- _Data under study_:

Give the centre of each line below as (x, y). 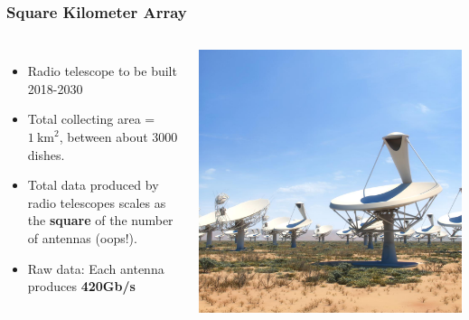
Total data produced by (93, 185)
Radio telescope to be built (102, 71)
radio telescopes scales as (97, 202)
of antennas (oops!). (82, 237)
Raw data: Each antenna (96, 268)
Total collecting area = (91, 119)
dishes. (46, 154)
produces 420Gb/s (81, 286)
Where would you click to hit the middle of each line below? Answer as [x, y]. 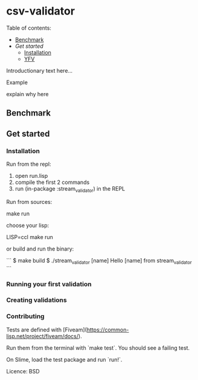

- _Problem to solve_: Transcribe exactly the lines from the one holding "Raw data: Each antenna (96, 268)" through the final line of the material above, both ends included; any pictures should be dropped.

- _Answer space_:
Raw data: Each antenna (96, 268)
Total collecting area = (91, 119)
dishes. (46, 154)
produces 420Gb/s (81, 286)
Where would you click to hit the middle of each line below? Answer as [x, y]. 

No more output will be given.